Assignment ::
From the line with "comprehension models (Section" to the line with "neljäs juuri (125, 500)", output every line below exactly, both ends included. Skip the pictures.

Input data ::
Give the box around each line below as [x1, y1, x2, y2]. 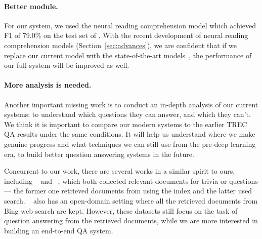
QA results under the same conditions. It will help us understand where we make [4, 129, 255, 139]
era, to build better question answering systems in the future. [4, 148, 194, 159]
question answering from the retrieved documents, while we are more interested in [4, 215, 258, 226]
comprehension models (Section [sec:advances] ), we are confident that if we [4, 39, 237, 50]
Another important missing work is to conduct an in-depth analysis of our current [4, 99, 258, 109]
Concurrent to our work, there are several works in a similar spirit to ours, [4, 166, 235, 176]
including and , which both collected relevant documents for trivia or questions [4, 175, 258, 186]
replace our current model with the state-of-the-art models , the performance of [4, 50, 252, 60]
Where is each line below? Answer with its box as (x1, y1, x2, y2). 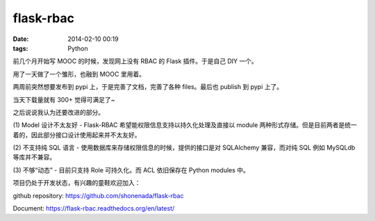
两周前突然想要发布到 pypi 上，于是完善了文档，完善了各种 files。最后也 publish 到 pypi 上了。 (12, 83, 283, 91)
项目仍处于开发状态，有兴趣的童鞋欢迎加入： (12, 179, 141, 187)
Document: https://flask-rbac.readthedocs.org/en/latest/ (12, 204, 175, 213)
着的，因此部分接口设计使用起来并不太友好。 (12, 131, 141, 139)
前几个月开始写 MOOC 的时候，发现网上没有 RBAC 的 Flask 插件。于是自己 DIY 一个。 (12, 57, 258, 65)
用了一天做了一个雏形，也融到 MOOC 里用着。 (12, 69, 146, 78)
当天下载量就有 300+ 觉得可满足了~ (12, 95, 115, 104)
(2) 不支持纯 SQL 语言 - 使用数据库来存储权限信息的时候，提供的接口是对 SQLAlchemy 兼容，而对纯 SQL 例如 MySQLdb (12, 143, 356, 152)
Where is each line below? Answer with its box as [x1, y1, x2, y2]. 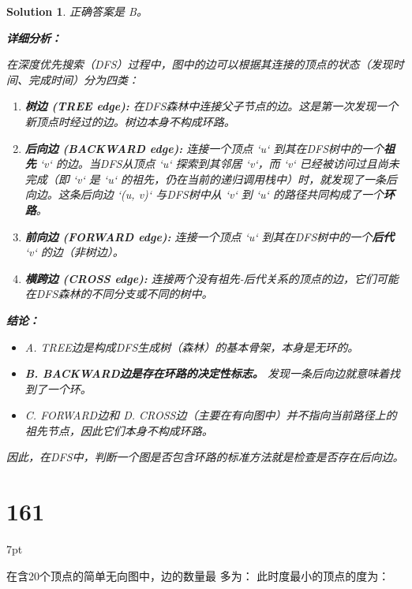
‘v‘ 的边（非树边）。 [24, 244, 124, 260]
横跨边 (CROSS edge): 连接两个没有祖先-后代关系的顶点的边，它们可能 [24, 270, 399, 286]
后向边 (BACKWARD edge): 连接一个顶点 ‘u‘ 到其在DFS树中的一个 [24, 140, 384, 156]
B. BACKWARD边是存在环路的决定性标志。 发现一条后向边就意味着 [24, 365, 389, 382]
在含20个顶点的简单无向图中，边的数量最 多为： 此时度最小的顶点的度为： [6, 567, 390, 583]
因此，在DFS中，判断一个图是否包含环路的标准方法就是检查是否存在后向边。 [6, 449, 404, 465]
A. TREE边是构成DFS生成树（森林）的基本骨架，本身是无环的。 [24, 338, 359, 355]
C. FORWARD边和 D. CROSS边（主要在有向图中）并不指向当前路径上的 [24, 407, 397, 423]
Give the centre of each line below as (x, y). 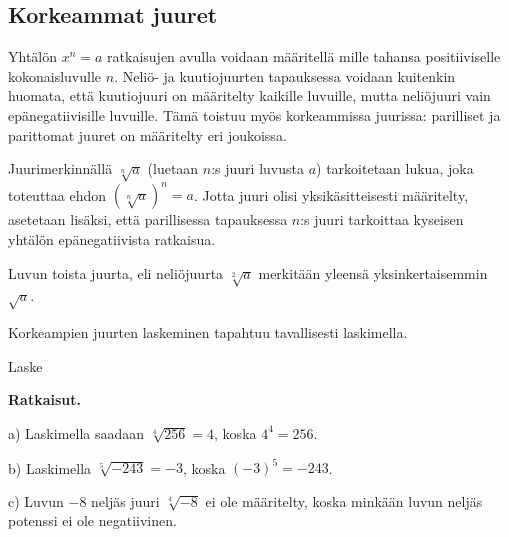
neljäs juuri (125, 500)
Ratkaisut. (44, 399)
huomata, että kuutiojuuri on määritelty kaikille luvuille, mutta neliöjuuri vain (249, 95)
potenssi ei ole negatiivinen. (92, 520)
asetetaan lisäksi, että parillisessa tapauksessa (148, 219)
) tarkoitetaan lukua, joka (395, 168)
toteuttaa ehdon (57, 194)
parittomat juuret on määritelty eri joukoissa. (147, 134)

Your response ::
comprehension models (Section [sec:advances] ), we are confident that if we [4, 39, 237, 50]
Another important missing work is to conduct an in-depth analysis of our current [4, 99, 258, 109]
Concurrent to our work, there are several works in a similar spirit to ours, [4, 166, 235, 176]
including and , which both collected relevant documents for trivia or questions [4, 175, 258, 186]
replace our current model with the state-of-the-art models , the performance of [4, 50, 252, 60]
Where is each line below? Answer with its box as (x1, y1, x2, y2). 
两周前突然想要发布到 pypi 上，于是完善了文档，完善了各种 files。最后也 publish 到 pypi 上了。 (12, 83, 283, 91)
项目仍处于开发状态，有兴趣的童鞋欢迎加入： (12, 179, 141, 187)
Document: https://flask-rbac.readthedocs.org/en/latest/ (12, 204, 175, 213)
着的，因此部分接口设计使用起来并不太友好。 (12, 131, 141, 139)
前几个月开始写 MOOC 的时候，发现网上没有 RBAC 的 Flask 插件。于是自己 DIY 一个。 (12, 57, 258, 65)
用了一天做了一个雏形，也融到 MOOC 里用着。 (12, 69, 146, 78)
当天下载量就有 300+ 觉得可满足了~ (12, 95, 115, 104)
(2) 不支持纯 SQL 语言 - 使用数据库来存储权限信息的时候，提供的接口是对 SQLAlchemy 兼容，而对纯 SQL 例如 MySQLdb (12, 143, 356, 152)
Where is each line below? Answer with its box as [x1, y1, x2, y2]. 
‘v‘ 的边（非树边）。 [24, 244, 124, 260]
横跨边 (CROSS edge): 连接两个没有祖先-后代关系的顶点的边，它们可能 [24, 270, 399, 286]
后向边 (BACKWARD edge): 连接一个顶点 ‘u‘ 到其在DFS树中的一个 [24, 140, 384, 156]
B. BACKWARD边是存在环路的决定性标志。 发现一条后向边就意味着 [24, 365, 389, 382]
在含20个顶点的简单无向图中，边的数量最 多为： 此时度最小的顶点的度为： [6, 567, 390, 583]
因此，在DFS中，判断一个图是否包含环路的标准方法就是检查是否存在后向边。 [6, 449, 404, 465]
A. TREE边是构成DFS生成树（森林）的基本骨架，本身是无环的。 [24, 338, 359, 355]
C. FORWARD边和 D. CROSS边（主要在有向图中）并不指向当前路径上的 [24, 407, 397, 423]
Give the centre of each line below as (x, y). 
neljäs juuri (125, 500)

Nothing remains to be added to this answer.